Duncan and Megan have been beyond generous throughout our married lives and inviting us to live with them for the whole time we are back home [altho Dunc did say if we hit June then we might have to talk…] has been just one more gift of amazingness [to be fair, nodding at the chocolate cupboard while uttering the words ‘help yourself’ was maybe not the brightest of moves] and we are very much looking forward to the rest and rejuvenation this time is going to bring for us…

so yes, i am completely grateful for the friends that i have – my other best friend Rob Lloyd is coming over with his wife Nicky for lunch and looking forward to connect with my other best buddy Reegs on the weekend if not before… and then there is MJ who has been prepping my hobbit suit for the cricket on Friday – does it get any better than that?

forgives

i don’t feel very strong right now.

i feel wronged. badly done by. hurt. betrayed. disappointed.

and yet again and again it comes back to me that the call is on me to forgive.

pride. ego. self-righteousness. my idea of “justice”. all these things rally against me, trying to convince me that i am in the right [maybe i am] and that the other should approach me [maybe they should] and seek peace and restoration. and maybe in the ideal world that is what should happen.

but i come from a far greater than ideal world. i come from a kingdom. and in this kingdom it often appears as if everything is upside down. and yet when you tilt your head, change your perspective, and open your eyes to really see how the upsidedowness really takes shape, it is quickly obvious to see how this new way is so much better. this new way is right. this kingdom brings life.

it doesn’t demand love, it earns it. it showers it indiscriminantly on whoever is in arms reach. and those beyond. it seeks out people to Love who may not be the likeliest of candidates or people who i might feel are all that deserving.

am i? am i deserving.
if ‘forgiveness is the attribute of the strong’ then i don’t feel so strong right now.
i feel tired from having walked that road before. so many times.
always the one to seek peace, to chase with repentance, to humble myself [that’s probably not true, but it’s certainly what i like to think]

forgive those who deserve it? easy. i can do that. i have. again and again.
but those who don’t? sure, but can i at least make them feel bad? can i at least see them ask for it or at the very least even seek it?
because often they don’t. often it has to be me who has to set out on that same journey again [my shoes feel worn down, and in the absence of shoes, my feet]

i think of my buddy Dunc. how is he still my friend? i honestly sometimes don’t know. oh i get why we are friends and what we share in common and how we can laugh and enjoy life to the full together. i get how we can be friends. and are.

but i have given that boy some crap. man, he has experienced some of the depths of my bad moods and hockey-related tantrums and unfairness accusations and passive aggressive looks [that if they could kill i’d have been put away for life]. and yet he has still stayed around. and loved me. and been so incredibly generous to me and Val just again and again and again.

and so thankx Dunc. maybe in you i will discover some hope for myself.

and in Jesus! cos He sticks with me. and i know i’ve let Him down again and again.
and yet He keeps welcoming me back. and He keeps being incredibly generous. and He keeps putting amazing opportunities in front of me

and more importantly, when i don’t seem to possess enough of this particular attribute of the strong
and when i arrive once more at a place where i feel wronged. badly done by. hurt. betrayed. disappointed.
He refuses to let me stay there.

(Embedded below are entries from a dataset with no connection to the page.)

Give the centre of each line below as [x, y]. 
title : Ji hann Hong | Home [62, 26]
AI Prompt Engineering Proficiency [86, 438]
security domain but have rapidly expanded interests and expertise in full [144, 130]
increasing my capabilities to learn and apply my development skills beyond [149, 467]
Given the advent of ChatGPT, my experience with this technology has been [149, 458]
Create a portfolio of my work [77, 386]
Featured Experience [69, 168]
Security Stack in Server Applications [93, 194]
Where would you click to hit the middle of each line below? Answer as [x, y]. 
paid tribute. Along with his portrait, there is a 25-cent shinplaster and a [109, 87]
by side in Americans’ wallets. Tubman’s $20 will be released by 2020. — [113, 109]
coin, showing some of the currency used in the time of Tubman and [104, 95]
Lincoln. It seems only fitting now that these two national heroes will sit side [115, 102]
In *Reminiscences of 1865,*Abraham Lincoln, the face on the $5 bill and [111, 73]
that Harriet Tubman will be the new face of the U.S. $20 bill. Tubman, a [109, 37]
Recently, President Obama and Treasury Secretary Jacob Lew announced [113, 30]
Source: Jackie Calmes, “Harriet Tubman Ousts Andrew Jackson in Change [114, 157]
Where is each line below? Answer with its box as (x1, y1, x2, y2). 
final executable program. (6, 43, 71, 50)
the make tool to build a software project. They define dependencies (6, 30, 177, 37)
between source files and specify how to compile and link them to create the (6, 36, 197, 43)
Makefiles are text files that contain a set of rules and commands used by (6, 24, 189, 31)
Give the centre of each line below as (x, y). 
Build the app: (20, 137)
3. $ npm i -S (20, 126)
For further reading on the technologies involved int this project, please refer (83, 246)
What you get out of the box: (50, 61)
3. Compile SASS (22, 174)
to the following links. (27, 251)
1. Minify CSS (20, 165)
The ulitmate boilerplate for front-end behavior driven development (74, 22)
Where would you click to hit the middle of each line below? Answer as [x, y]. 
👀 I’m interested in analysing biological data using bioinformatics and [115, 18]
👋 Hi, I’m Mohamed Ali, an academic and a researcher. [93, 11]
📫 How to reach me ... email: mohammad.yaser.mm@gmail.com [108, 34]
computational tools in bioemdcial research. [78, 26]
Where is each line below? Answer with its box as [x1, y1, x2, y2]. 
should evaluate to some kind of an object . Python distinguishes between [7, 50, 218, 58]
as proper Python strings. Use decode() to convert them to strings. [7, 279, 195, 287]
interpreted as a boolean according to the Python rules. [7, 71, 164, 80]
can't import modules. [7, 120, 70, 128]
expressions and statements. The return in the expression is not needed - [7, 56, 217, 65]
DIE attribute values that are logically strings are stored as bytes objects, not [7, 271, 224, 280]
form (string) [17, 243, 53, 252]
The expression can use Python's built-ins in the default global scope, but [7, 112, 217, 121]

He refuses to let me wallow.
or wait [fruitlessly perhaps] for the other person to set out on my path.

the nudge comes. the Spirit speaks. the call is made.
you put this right. you Love. you forgive. and I will give you everything you need to be able to do it.
seventy times seven – My kingdom on earth as it is in heaven.

[to all those friends and family of mine who have never given up on me – despite quite possibly having cause – i thank you so much – it means the world to me – despite how completely wrong i can get it from time to time, i really do try.]